* _WHAT THE EXERCISE ASKS_
Please give back, exactly as written, the lines from the line with "One Way Tour (30, 140, 90, 152)" to the line with "shared use lane" in the listing below, leaving out all pictures.
►
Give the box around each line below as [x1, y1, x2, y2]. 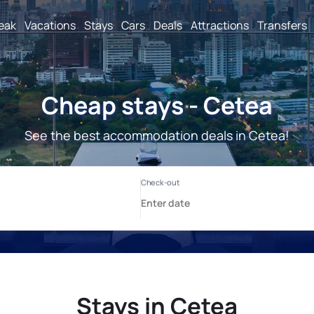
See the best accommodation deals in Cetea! [25, 127, 289, 144]
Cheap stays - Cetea [41, 89, 273, 121]
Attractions [191, 17, 249, 33]
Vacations [25, 17, 76, 33]
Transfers [257, 17, 307, 33]
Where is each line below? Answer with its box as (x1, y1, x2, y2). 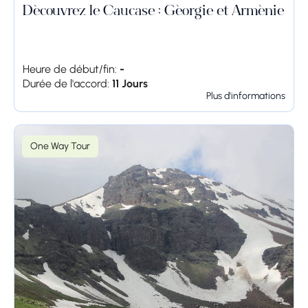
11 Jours (112, 76, 148, 90)
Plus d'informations (206, 89, 285, 102)
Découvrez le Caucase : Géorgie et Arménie (23, 5, 284, 19)
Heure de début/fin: (23, 62, 117, 76)
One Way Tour (30, 140, 90, 152)
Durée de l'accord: (23, 76, 109, 90)
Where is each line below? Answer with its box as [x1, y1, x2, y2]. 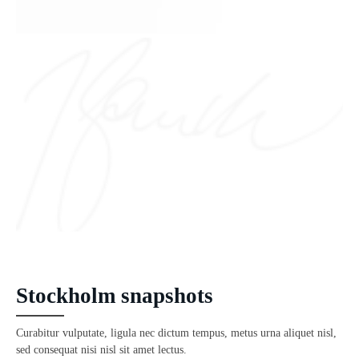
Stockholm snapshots [16, 283, 213, 308]
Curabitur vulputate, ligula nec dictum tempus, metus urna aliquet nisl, [16, 326, 337, 339]
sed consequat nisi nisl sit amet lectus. [16, 343, 187, 356]
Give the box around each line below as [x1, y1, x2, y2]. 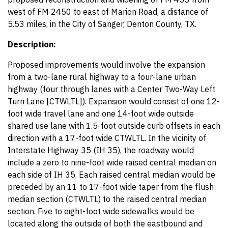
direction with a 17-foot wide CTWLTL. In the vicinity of [8, 133, 206, 143]
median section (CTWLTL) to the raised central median [8, 194, 207, 204]
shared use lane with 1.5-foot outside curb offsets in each [8, 121, 220, 131]
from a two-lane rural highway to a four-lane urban [8, 72, 196, 82]
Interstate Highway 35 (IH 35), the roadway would [8, 145, 194, 155]
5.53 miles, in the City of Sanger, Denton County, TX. [8, 19, 196, 29]
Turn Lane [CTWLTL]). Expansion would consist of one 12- [8, 96, 220, 106]
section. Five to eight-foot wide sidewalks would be [8, 206, 194, 216]
◄
* _SOLUTION FOR THIS PROBLEM_
One Way Tour (30, 140, 90, 152)
Durée de l'accord: (23, 76, 109, 90)
Where is each line below? Answer with its box as [x1, y1, x2, y2]. 
Stockholm snapshots [16, 283, 213, 308]
Curabitur vulputate, ligula nec dictum tempus, metus urna aliquet nisl, [16, 326, 337, 339]
sed consequat nisi nisl sit amet lectus. [16, 343, 187, 356]
Give the box around each line below as [x1, y1, x2, y2]. 
direction with a 17-foot wide CTWLTL. In the vicinity of [8, 133, 206, 143]
median section (CTWLTL) to the raised central median [8, 194, 207, 204]
shared use lane with 1.5-foot outside curb offsets in each [8, 121, 220, 131]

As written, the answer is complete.